Ce que Bahr ignorait, ou peut-être ne s'en inquiétait peut-être pas, était que son histoire serait utilisée comme une excuse pour refuser des visas à des milliers de Juifs fuyant les horreurs du régime nazi.

La Seconde Guerre mondiale a provoqué le plus grand déplacement d'êtres humains que le monde ait jamais connu - bien que la crise actuelle des réfugiés commence à atteindre son ampleur sans précédent. Mais même avec des millions de Juifs européens déplacés de leurs foyers, les États-Unis n’ont jamais fait grand-chose en matière d’asile. Plus notoirement, en juin 1939, le paquebot allemand St.

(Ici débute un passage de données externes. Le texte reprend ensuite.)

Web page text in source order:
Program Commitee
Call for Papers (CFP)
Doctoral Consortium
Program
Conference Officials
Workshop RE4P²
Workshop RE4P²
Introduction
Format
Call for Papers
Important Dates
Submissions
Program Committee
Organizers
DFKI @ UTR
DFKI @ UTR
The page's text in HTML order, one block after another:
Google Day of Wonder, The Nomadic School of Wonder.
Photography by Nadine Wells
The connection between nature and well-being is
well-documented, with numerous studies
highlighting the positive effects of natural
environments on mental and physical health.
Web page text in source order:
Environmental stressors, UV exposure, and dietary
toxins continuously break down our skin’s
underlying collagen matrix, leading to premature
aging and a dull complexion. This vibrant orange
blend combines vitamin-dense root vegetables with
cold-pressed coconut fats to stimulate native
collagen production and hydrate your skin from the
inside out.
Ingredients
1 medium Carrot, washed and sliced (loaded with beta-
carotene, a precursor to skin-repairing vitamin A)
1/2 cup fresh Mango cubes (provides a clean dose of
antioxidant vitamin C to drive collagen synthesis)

Louis et ses 937 passagers, presque tous juifs, ont été refoulés du port de Miami, obligeant le navire à rentrer en Europe; plus d'un quart sont morts dans l'Holocauste.

Les représentants du gouvernement du département d’État auprès du FBI auprès du président Franklin Roosevelt lui-même ont fait valoir que les réfugiés constituaient une menace sérieuse pour la sécurité nationale. Pourtant, de nos jours, les historiens estiment que le cas de Bahr était pratiquement unique - et que l’inquiétude suscitée par les espions réfugiés a été exagérée.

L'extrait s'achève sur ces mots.